Now the task is to extract the feature descriptors. This involves two steps. First, we need to downsample the image to get the low frequency information. I choose to use Gaussian filter to ahieve this. Note that since we are downsampling by a factor of 5, I choose the standard deviation of the kernel to be five pixels. After low-pass filter, we can safely downsample the image without worrying about aliasing. This is done by sampling a eight by eight grid centered around each corner with a stride 5. The next step involves normalizing each descriptor. Since my pictures are colored, I think the color information is important for getting better homographies. The descriptors are therefore normalized to have zero mean and unit variance along both spatial and color channels. Here I visualized a few examples, they are renormalized to have minimum of 0 and maximum of 1 for visualization purposes:

Feature Matching

Now we proceed to matching these feature descriptors. Given two sets of feature descriptors, I compute the L2 distances squared between each pair of them. Then, for each descriptor in the first set, sort the other set of descriptors by their distances. Define score as the smallest distance divided by the second smallest distance. This score is bounded between zero and one, and only pairs with score less than 0.4 is accepted. The threshold is selected based on this plot from [2]:

The two distribution also looks similar to each other, which confirms the validity of this method.

RANSAC

Finally, as there will still be false matches after the feature space based rejection method, we need to come up with an algorithm that can use only the inliers.
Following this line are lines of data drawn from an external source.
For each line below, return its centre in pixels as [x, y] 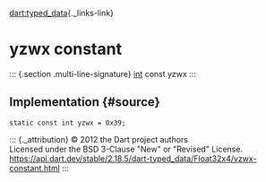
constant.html [34, 168]
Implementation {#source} [85, 102]
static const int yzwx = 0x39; [68, 123]
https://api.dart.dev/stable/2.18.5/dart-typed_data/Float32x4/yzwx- [133, 158]
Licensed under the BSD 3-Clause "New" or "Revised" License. [126, 149]
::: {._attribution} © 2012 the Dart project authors [99, 139]
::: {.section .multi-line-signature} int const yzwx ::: [103, 74]
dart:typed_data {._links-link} [62, 13]

This is the random sample consensus algorithm. The algorithm starts by randomly choosing four points and compute a homography with it. With sufficiently high rate of true matches, this random sample should have fairly high chance to be four true matches. We then use the homography to map the coordinates of each feature to another image’s coordinate system. For each pair of matched features, the loss function is the L2 distance squared. For any sample with loss above the threshold, they are consider “outliers” and will be excluded. We record the number of inliers, and if there are more than specific fraction of the matched features are inlier, we consider this homography as “good” and record the MSE of inliers of this homography. This process is repeated N=1000 times to get the best homographies and set of inliers. Traditionally, the best fit (homography) is returned and used. Here, instead, I return the best homography’s inlier set and use all of them to compute a better homography with least square. The error threshold is chose to be 2 pixels to match with manual labeling precision (the chi square value before), and the inlier fraction is chosen to be 0.5. With the homography, we can automatically blend the pictures and the results are presented below. The manually blended version is also provided for comparison.

Blend Multiple

Finally, we can try blending multiple pictures. This can done by iteratively blending two pictures together. This requires two modification to our previous implementation. First, instead of having a fixed matching fraction of 0.5 for RANSAC, we need to gradually lower it as the blended image becomes larger there will be less overlap between them. I choose the fraction to be \(1/\mbox{#images blended}\). The next thing to modify is alpha blending. We need to preserve the alpha channel throughout the blending process as the blended images contains paddings, and if we naively feed that into the blending function they will also recieve finite alpha value which will yeild incorrect results on boundaries. Finally, the order of blending also matters. As a hard requirement, the new picture to be blended in must have overlap with the already blended portion. It is in general the best practice to slowly “grow” the image from the center of the panarama.

References

[1] Project 4 - Alec Li Stitching Photo Mosaics

[2] M. Brown, R. Szeliski and S. Winder, “Multi-image matching using multi-scale oriented patches,” 2005 IEEE Computer Society Conference on Computer Vision and Pattern Recognition (CVPR’05), San Diego, CA, USA, 2005, pp. 510-517 vol. 1, doi: 10.1109/CVPR.2005.235.